Odzieliłam cały tłuszcz spod skóry wieprzowej i pozbyłam się go - nie będzie już potrzebny, swoje zadanie wykonał - chronił mięso przed wysuszeniem. Skórę położyłam na blaszce do pieczenia i wstawiłam na 10 minut do piekarnika, na ostatnie 2 minuty włączając grill. Nie mogę jeszcze do końca wyczuć piekarnika po przeprowadzce, więc na pewno zauważycie na zdjęciu, że skóra za mocno mi się spiekła, ale ja akurat lubię nawet taką. Gorsza jest niedopieczona.
A teraz sos. Brytfankę z warzywami postawiłam na kuchence i zebrałam nadmiar wytopnionego z mięsa tłuszczu. Tłuszcz wylałam, a do brytfanki dosypałam mąkę. Wymieszałam dokładnie, trzymając na ogniu, mąka pokryła warzywa, a ja starałam się zdrapywać z dna wszelkie kawałki mięsa, czy warzyw, które do niego się przykleiły - w nich jest najwięcej smaku. Nie jest istotne, czy z mąki zrobią się grudki, bo całość i tak trzeba będzie przecedzić. Smażyłam tak przez minutę, dodałam chlust sherry i zagotowałam, nastepnie dodałam dość ciepły bulion. Używając tłuczka do ziemniaków ugniatałam z grubsza warzywa, aby wydusić z nich jak najwięcej smaku. Całość gotowałam przez ok. 5 minut, a potem odcedziłam używając gęstego sita. Doprawiłam solą i pieprzem. Im dłużej sos będzie gotowany, tym bardziej gęsty, ale przede wszystkim intensywny w smaku będzie.

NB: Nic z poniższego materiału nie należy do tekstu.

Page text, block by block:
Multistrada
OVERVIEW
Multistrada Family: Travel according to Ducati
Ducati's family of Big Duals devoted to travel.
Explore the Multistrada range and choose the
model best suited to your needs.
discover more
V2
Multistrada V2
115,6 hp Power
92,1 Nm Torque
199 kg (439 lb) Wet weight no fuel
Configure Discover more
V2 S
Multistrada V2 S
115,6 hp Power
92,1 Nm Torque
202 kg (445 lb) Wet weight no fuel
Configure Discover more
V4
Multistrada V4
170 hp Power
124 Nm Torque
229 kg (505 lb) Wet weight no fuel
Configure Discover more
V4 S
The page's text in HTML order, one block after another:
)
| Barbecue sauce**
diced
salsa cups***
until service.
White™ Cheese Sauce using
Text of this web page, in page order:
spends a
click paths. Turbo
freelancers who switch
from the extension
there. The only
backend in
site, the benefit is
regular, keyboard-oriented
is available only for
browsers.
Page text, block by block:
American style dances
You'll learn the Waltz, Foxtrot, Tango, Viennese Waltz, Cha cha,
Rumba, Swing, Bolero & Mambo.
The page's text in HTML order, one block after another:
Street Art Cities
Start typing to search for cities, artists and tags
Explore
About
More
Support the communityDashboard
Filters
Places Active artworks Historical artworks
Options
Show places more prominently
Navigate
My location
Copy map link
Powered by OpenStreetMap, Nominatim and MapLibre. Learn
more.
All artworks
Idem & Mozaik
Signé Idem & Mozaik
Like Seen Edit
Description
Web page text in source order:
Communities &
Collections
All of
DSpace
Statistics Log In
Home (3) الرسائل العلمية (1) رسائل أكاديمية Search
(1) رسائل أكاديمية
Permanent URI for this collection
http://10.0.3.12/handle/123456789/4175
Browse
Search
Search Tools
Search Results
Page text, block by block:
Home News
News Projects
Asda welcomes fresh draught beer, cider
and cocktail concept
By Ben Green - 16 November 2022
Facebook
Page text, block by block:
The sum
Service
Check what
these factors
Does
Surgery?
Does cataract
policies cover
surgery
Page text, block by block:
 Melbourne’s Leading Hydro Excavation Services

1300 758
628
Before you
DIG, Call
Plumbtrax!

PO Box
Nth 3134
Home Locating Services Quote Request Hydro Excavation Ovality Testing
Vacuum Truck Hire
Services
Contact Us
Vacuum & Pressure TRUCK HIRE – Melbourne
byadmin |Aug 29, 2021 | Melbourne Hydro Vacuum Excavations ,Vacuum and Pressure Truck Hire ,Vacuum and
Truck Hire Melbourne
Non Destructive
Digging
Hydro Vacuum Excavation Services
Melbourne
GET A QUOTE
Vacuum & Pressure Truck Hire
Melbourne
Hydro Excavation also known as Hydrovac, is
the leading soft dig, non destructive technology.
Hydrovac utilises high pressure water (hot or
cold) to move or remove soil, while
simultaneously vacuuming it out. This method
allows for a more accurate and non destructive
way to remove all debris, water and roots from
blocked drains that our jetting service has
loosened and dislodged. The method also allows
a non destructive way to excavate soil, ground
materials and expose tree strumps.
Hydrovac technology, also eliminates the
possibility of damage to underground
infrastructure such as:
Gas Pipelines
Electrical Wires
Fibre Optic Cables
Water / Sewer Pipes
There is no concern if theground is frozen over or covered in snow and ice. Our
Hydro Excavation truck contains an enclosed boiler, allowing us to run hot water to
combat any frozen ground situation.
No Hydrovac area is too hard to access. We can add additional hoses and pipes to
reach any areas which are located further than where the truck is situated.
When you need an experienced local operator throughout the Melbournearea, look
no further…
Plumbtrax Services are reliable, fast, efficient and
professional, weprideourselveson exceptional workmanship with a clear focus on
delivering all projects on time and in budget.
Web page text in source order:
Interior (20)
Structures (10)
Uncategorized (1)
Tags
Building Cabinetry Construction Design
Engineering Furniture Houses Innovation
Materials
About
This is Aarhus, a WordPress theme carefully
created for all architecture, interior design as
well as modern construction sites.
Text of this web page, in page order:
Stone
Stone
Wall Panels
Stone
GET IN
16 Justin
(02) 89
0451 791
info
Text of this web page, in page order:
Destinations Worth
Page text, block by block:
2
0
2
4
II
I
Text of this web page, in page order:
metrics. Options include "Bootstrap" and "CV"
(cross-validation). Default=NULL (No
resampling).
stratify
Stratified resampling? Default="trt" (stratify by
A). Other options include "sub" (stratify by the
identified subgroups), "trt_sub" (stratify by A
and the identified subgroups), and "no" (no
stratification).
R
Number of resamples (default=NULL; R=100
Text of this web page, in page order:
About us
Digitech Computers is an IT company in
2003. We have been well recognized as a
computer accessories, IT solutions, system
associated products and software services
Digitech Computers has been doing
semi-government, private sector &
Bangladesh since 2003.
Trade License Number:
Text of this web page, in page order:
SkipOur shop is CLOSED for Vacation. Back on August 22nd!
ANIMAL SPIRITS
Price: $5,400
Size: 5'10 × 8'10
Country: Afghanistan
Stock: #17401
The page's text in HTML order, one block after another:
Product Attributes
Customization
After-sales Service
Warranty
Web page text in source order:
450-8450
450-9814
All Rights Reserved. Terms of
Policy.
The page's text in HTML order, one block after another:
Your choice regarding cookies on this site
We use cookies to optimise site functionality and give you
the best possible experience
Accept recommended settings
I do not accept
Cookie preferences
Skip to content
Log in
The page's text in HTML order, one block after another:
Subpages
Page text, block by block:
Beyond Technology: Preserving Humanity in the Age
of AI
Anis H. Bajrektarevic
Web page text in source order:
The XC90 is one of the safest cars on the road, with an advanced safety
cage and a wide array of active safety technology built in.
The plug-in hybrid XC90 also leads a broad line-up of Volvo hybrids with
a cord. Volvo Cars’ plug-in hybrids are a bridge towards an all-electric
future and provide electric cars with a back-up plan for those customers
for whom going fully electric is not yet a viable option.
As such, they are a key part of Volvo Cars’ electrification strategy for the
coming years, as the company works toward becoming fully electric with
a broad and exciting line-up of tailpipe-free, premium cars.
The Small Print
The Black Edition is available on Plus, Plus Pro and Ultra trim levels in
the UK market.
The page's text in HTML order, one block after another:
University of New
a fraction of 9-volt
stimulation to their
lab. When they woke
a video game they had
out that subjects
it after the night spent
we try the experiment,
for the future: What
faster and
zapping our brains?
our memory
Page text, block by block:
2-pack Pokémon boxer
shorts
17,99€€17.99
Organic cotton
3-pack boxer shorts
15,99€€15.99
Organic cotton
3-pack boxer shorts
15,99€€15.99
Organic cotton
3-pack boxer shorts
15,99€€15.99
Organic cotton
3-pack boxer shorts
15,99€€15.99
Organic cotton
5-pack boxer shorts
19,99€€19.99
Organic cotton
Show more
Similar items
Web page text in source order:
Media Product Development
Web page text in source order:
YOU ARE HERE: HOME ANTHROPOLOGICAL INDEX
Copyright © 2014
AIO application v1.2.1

To wszystko na temat sosu. Czasem dodaje do niego mój sekretny (już nie [sic!]) składnik, czyli łyżeczkę galaretki porzeczkowej lub galaretki miętowej (dostępne są w delikatesach), ale akurat nie miałam. Szczypta cukru też potrafi zdziałać cuda. To co? Wracacie do anegdotki? (mrugam)
W czasie gdy wykonałam sos, mięso odpoczęło i było gotowe do krojenia, a skóra wieprzowa była tak chrupiąca, że nie pozostało nic innego, jak pokroic ją namniejsze kawałki i zaserwować obiad. Warzywa i ziemniaki w zasadzie robi się w tym samym piekarniku, podczas pieczenia mięsa. Ale o tym innym razem...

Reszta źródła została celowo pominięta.